И еще один человек, кроме Тоди и отца Лени, всегда стоял у занавеса, когда на манеж должен был выбежать молодой Смигельский. Это сторож цирка Сидор Степанович, глухой старик, лет под восемьдесят, служивший еще у деда Вяльшина.
Сидору Степановичу за последние три десятилетия никто из артистов не нравился.
— Э! — обычно махал он исхудалой дрожащей рукой. Глаза его щурились в улыбке и слезились, а смуглое лицо в крупных морщинах оставалось неподвижным. — Вот в молодости доводилось мне видеть всемирно известного воздушного акробата Эмиля Гравеле — на афишах его именовали Блонденом. Я видел акробатов, исполнявших танцы на канатах, натянутых на большой высоте — между высокими зданиями, городскими башнями, над рекой, — но никто не рискнул показать свой аттракцион на такой высоте, на какой это делал Блонден! И до чего только он, представьте себе, додумался? Ареной своего выступления однажды избрал Ниагарский водопад. Американские дельцы — а шуму наделать они мастера — для этого случая специально соорудили трибуны на двадцать пять тысяч зрителей. Блонден остановился над серединой кипящего водопада и стал показывать, как надо жарить яичницу… Вот это цирк! А сейчас? Со всех сторон на тебя давят стены, а сверху — купол. Нет, такие воздушные полеты — это не фокус… Я стреляный воробей, и на мякине меня не проведешь.
И все же Сидор Степанович не удержался и как-то вечером, степенно сморкаясь в красный носовой платок, заявил отцу Лени:
— Юзеф, вот те крест, из твоего хлопчика вырастет второй Блонден. — Сказал и тут же глуховатым шепотом предупредил: — Только ему ни гу-гу! А то как бы его большие уши еще больше не оттопырились.
Ленины уши всем бросались в глаза, видимо, оттого, что сам он был на редкость красив и пропорционально сложен.
Альберт Хейфец часто разговаривал с Леней по-польски. Однажды он подошел с ним к окну и сказал:
— Леня, постой немного против света. Попробую нарисовать тебя. Смотри, не зазнавайся, но такую фигуру, как у тебя, редко встретишь.
Тодя стоял в стороне и не отрывал глаз от мольберта. Рисунок ему не понравился. Неужели математик думает, что эти черточки и кружочки напоминают живого Леню? А уж его обаяние на бумаге и вовсе не передашь.
Однажды, только Юзеф и Леня Смигельские вышли на ярко освещенный манеж, несколько подгулявших морских офицеров, сидевших в первом ряду, подняли шум и стали кричать, что это не цирк, а жалкий балаган, где дурачат публику.
На арене появился Вяльшин. Он шел уверенной походкой, так как знал, что сейчас ему нечего опасаться: аттракцион Смигельских даже для лучших цирков находка. Жаль только, что шумит партер. Будь это галерка, взяли бы теплую компанию за шиворот и выкинули за дверь.
— Господа офицеры! Пожалуйста, успокойтесь. Если у вас есть претензии, можете после представления зайти ко мне или сразу скажите, чем вы недовольны.

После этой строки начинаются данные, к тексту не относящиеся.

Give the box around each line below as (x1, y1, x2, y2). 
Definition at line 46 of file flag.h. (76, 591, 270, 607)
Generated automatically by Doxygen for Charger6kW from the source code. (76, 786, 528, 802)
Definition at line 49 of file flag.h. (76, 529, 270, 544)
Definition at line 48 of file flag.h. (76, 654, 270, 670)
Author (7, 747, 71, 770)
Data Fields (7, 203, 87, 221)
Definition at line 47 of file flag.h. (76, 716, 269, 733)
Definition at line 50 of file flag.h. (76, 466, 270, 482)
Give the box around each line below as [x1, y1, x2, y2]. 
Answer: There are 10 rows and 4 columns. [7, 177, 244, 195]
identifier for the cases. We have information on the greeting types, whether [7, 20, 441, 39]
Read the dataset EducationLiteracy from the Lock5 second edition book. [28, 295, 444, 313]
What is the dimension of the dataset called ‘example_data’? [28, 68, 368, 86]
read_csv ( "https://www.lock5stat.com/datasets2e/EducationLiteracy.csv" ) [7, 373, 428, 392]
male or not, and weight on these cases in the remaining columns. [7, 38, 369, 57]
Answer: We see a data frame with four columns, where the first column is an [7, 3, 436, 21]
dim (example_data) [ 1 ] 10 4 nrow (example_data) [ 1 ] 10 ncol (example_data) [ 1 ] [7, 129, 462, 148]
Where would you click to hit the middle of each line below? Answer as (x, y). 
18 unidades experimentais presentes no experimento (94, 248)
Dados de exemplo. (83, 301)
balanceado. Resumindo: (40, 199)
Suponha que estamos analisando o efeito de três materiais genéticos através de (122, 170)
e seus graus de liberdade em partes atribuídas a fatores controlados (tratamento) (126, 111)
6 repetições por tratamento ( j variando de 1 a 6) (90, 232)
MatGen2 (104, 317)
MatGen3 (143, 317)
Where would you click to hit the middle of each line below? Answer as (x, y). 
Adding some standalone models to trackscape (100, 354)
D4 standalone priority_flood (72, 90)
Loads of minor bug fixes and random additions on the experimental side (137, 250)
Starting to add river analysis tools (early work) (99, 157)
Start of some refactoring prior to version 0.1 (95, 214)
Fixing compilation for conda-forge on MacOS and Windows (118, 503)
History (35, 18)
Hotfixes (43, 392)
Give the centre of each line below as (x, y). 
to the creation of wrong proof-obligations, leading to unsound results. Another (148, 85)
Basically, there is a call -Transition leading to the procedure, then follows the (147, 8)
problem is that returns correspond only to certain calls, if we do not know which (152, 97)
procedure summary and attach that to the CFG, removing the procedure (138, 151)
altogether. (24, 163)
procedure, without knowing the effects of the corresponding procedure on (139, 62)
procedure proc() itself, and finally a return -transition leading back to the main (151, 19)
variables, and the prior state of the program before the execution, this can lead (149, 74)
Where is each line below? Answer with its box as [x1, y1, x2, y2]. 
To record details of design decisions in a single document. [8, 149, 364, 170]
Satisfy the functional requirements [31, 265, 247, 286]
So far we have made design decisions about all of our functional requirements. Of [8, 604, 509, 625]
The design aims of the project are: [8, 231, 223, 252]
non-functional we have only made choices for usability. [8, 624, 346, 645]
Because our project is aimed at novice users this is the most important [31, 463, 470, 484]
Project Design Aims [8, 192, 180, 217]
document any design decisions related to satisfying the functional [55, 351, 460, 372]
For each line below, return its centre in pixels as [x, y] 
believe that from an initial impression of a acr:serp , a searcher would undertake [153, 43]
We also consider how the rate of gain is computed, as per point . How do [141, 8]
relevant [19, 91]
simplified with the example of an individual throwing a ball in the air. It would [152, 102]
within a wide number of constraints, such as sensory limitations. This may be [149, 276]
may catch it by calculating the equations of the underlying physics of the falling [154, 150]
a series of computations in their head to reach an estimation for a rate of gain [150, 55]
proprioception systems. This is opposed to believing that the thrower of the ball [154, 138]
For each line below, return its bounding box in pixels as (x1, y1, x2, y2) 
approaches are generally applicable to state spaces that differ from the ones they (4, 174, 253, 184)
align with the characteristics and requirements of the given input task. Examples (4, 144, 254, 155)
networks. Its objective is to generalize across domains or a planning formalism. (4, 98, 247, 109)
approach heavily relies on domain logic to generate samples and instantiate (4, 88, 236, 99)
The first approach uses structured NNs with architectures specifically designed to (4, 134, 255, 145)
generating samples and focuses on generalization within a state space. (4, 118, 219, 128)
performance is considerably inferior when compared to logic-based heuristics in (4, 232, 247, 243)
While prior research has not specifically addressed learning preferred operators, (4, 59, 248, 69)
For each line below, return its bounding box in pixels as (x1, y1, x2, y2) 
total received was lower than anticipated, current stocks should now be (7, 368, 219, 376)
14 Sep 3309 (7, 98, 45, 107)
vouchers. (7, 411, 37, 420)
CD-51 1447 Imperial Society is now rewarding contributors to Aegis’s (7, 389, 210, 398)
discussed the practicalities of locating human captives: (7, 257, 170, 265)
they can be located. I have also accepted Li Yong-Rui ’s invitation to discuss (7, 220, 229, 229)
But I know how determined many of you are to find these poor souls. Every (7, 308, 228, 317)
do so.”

Один из офицеров встал, еле держась на ногах, и начал кричать:
— Что это за фокус, если внизу подвешена защитная сетка? И что это за мачта? У нас на корабле и та намного выше!
Скандал разгорался не на шутку. Вяльшин был вне себя:
— Если мы вас не устраиваем, господа офицеры, можете уйти.
А галерка меж тем разразилась неистовыми аплодисментами. Отовсюду неслись то крики возмущения, то возгласы одобрения. Вяльшин стоял на манеже бледный, без кровинки в лице, и не знал, как утихомирить бушующую публику.
Назавтра директор вызвал Юзефа и предупредил, что если тот не поднимет выше мачту и не уберет защитную сетку, плата будет урезана вдвое.
Близких родственников у Смигельских не было. Но раз в месяц Юзеф шел на почту и львиную долю своего заработка отсылал кому-то в Польшу. Это, должно быть, и вынудило его пойти на риск, играть, как говорится, ва-банк. Но на кон ставились не деньги, а сама жизнь… Юзеф согласился, но с оговоркой, что защитную сетку уберут лишь тогда, когда он один под куполом. Не прошло и недели, как Леня остался круглым сиротой.
Долгое время Леня не работал. Вяльшин проявил необычное для него «великодушие» и разрешил ему ночевать в цирке и питаться вместе со всеми на кухне. Но жить как-то надо было, и Леня, еще не оправившись от горя, снова начал выступать вместе с итальянским першистом Джони.
Долго сидеть на одном месте Джони не мог. Стоило ему поработать недели две, как он впадал в запой, так что терял человеческий облик и вместе со своей неразлучной губной гармошкой валялся в канаве или под забором.